**Exercise requirements**
Each entry below should be retyped exactly, with nothing omitted.

___ Supplied records ___

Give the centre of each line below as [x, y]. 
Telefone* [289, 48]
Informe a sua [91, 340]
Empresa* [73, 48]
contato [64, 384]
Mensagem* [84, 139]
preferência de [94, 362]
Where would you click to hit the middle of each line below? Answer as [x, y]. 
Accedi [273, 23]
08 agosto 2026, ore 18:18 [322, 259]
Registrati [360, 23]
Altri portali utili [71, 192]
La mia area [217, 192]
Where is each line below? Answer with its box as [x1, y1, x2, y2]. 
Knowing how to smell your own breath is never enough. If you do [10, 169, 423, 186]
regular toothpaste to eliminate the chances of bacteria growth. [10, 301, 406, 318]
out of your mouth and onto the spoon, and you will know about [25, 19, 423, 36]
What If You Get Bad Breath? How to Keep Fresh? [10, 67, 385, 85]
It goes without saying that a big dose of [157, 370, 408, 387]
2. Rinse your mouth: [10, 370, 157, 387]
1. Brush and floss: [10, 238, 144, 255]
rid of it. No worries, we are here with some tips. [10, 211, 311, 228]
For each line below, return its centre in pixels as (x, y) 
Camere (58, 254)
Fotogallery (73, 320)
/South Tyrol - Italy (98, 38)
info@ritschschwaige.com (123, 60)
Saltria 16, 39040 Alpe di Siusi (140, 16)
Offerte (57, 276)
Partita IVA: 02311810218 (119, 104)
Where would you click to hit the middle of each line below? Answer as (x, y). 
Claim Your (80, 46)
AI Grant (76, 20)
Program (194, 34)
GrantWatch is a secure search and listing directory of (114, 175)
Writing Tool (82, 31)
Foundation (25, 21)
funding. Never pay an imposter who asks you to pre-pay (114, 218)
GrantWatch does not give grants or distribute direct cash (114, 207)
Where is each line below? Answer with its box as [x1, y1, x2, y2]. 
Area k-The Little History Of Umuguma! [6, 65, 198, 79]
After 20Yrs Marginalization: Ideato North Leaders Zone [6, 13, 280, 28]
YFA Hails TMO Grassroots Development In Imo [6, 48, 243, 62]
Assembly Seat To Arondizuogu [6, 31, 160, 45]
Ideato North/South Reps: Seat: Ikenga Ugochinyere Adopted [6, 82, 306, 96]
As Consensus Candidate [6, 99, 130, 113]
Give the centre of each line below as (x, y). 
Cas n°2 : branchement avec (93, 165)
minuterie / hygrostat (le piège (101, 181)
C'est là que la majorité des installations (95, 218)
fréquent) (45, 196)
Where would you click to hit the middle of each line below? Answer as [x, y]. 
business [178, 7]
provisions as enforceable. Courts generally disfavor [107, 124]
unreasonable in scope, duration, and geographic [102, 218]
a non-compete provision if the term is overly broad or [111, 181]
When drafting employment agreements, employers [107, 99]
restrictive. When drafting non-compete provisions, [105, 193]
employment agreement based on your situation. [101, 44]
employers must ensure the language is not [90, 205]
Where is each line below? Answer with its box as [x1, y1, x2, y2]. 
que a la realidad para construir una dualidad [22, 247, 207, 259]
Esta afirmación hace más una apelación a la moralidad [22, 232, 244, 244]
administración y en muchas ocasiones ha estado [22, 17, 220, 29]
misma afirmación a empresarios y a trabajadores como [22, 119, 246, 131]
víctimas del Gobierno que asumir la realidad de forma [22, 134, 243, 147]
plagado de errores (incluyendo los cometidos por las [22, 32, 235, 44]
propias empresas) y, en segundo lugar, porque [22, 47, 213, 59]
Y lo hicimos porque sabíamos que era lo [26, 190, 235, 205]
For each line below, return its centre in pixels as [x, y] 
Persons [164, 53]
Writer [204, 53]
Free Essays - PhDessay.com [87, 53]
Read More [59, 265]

___

**Answer box**
Give the centre of each line below as [x, y]. 
Telefone* [289, 48]
Informe a sua [91, 340]
Empresa* [73, 48]
contato [64, 384]
Mensagem* [84, 139]
preferência de [94, 362]
Where would you click to hit the middle of each line below? Answer as [x, y]. 
Accedi [273, 23]
08 agosto 2026, ore 18:18 [322, 259]
Registrati [360, 23]
Altri portali utili [71, 192]
La mia area [217, 192]
Where is each line below? Answer with its box as [x1, y1, x2, y2]. 
Knowing how to smell your own breath is never enough. If you do [10, 169, 423, 186]
regular toothpaste to eliminate the chances of bacteria growth. [10, 301, 406, 318]
out of your mouth and onto the spoon, and you will know about [25, 19, 423, 36]
What If You Get Bad Breath? How to Keep Fresh? [10, 67, 385, 85]
It goes without saying that a big dose of [157, 370, 408, 387]
2. Rinse your mouth: [10, 370, 157, 387]
1. Brush and floss: [10, 238, 144, 255]
rid of it. No worries, we are here with some tips. [10, 211, 311, 228]
For each line below, return its centre in pixels as (x, y) 
Camere (58, 254)
Fotogallery (73, 320)
/South Tyrol - Italy (98, 38)
info@ritschschwaige.com (123, 60)
Saltria 16, 39040 Alpe di Siusi (140, 16)
Offerte (57, 276)
Partita IVA: 02311810218 (119, 104)
Where would you click to hit the middle of each line below? Answer as (x, y). 
Claim Your (80, 46)
AI Grant (76, 20)
Program (194, 34)
GrantWatch is a secure search and listing directory of (114, 175)
Writing Tool (82, 31)
Foundation (25, 21)
funding. Never pay an imposter who asks you to pre-pay (114, 218)
GrantWatch does not give grants or distribute direct cash (114, 207)
Where is each line below? Answer with its box as [x1, y1, x2, y2]. 
Area k-The Little History Of Umuguma! [6, 65, 198, 79]
After 20Yrs Marginalization: Ideato North Leaders Zone [6, 13, 280, 28]
YFA Hails TMO Grassroots Development In Imo [6, 48, 243, 62]
Assembly Seat To Arondizuogu [6, 31, 160, 45]
Ideato North/South Reps: Seat: Ikenga Ugochinyere Adopted [6, 82, 306, 96]
As Consensus Candidate [6, 99, 130, 113]
Give the centre of each line below as (x, y). 
Cas n°2 : branchement avec (93, 165)
minuterie / hygrostat (le piège (101, 181)
C'est là que la majorité des installations (95, 218)
fréquent) (45, 196)
Where would you click to hit the middle of each line below? Answer as [x, y]. 
business [178, 7]
provisions as enforceable. Courts generally disfavor [107, 124]
unreasonable in scope, duration, and geographic [102, 218]
a non-compete provision if the term is overly broad or [111, 181]
When drafting employment agreements, employers [107, 99]
restrictive. When drafting non-compete provisions, [105, 193]
employment agreement based on your situation. [101, 44]
employers must ensure the language is not [90, 205]
Where is each line below? Answer with its box as [x1, y1, x2, y2]. 
que a la realidad para construir una dualidad [22, 247, 207, 259]
Esta afirmación hace más una apelación a la moralidad [22, 232, 244, 244]
administración y en muchas ocasiones ha estado [22, 17, 220, 29]
misma afirmación a empresarios y a trabajadores como [22, 119, 246, 131]
víctimas del Gobierno que asumir la realidad de forma [22, 134, 243, 147]
plagado de errores (incluyendo los cometidos por las [22, 32, 235, 44]
propias empresas) y, en segundo lugar, porque [22, 47, 213, 59]
Y lo hicimos porque sabíamos que era lo [26, 190, 235, 205]
For each line below, return its centre in pixels as [x, y] 
Persons [164, 53]
Writer [204, 53]
Free Essays - PhDessay.com [87, 53]
Read More [59, 265]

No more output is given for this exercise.